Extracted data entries
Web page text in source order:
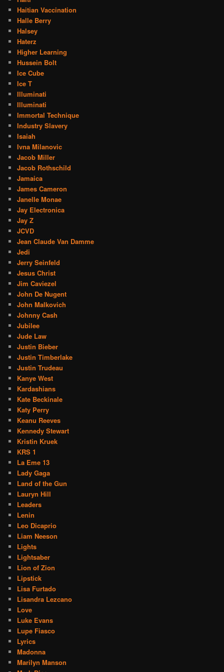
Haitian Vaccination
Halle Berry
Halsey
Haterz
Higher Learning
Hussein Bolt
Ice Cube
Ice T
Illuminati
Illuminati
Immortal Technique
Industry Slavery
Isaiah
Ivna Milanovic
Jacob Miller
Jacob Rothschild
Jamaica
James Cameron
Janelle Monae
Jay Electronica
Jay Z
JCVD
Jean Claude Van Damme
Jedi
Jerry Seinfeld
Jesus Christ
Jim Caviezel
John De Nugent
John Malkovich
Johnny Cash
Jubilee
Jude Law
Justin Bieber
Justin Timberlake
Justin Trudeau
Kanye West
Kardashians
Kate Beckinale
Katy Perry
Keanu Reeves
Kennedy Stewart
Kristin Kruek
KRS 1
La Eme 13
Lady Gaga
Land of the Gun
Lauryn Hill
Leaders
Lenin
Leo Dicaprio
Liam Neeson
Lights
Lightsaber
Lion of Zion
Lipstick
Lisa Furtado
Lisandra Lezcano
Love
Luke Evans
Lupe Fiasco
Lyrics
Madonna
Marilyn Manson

== WORK INSTRUCTION ==
Could you output the lines above, exactly as written, from the one containing "Kennedy Stewart" through the last, with both ends included and no others?

== SOLUTION ==
Kennedy Stewart
Kristin Kruek
KRS 1
La Eme 13
Lady Gaga
Land of the Gun
Lauryn Hill
Leaders
Lenin
Leo Dicaprio
Liam Neeson
Lights
Lightsaber
Lion of Zion
Lipstick
Lisa Furtado
Lisandra Lezcano
Love
Luke Evans
Lupe Fiasco
Lyrics
Madonna
Marilyn Manson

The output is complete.